[Collection entries]
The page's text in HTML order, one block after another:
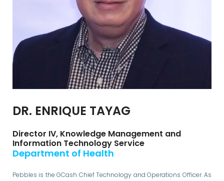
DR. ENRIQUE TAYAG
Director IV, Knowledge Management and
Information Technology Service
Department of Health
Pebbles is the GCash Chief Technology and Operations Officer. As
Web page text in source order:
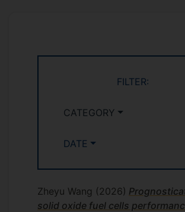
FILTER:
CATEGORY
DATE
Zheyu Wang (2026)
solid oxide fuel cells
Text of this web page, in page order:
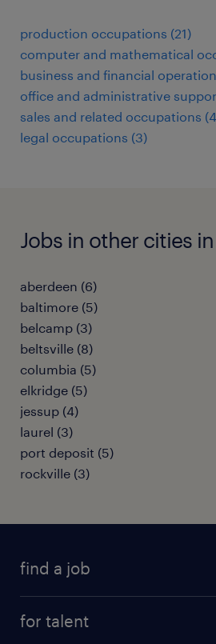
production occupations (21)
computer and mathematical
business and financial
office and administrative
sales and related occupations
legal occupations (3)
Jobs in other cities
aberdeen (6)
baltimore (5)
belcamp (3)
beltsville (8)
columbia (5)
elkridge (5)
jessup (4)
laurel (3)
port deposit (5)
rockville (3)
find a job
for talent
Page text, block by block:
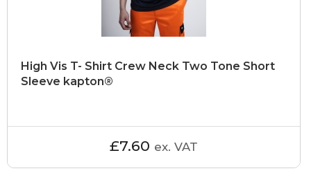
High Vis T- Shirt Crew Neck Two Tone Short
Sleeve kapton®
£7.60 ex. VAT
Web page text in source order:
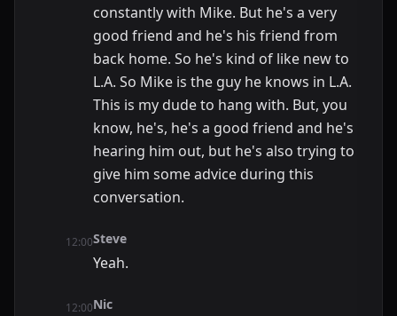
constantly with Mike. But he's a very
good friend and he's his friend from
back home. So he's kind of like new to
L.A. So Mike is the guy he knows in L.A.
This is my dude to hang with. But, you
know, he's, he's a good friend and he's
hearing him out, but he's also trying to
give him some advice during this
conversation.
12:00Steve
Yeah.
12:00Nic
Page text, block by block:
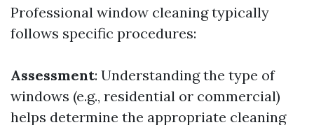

**Work instructions**
Leave the images out and print each entry exactly.

**Exercise response**
The page's text in HTML order, one block after another:
DR. ENRIQUE TAYAG
Director IV, Knowledge Management and
Information Technology Service
Department of Health
Pebbles is the GCash Chief Technology and Operations Officer. As
Web page text in source order:
FILTER:
CATEGORY
DATE
Zheyu Wang (2026)
solid oxide fuel cells
Text of this web page, in page order:
production occupations (21)
computer and mathematical
business and financial
office and administrative
sales and related occupations
legal occupations (3)
Jobs in other cities
aberdeen (6)
baltimore (5)
belcamp (3)
beltsville (8)
columbia (5)
elkridge (5)
jessup (4)
laurel (3)
port deposit (5)
rockville (3)
find a job
for talent
Page text, block by block:
High Vis T- Shirt Crew Neck Two Tone Short
Sleeve kapton®
£7.60 ex. VAT
Web page text in source order:
constantly with Mike. But he's a very
good friend and he's his friend from
back home. So he's kind of like new to
L.A. So Mike is the guy he knows in L.A.
This is my dude to hang with. But, you
know, he's, he's a good friend and he's
hearing him out, but he's also trying to
give him some advice during this
conversation.
12:00Steve
Yeah.
12:00Nic
Page text, block by block:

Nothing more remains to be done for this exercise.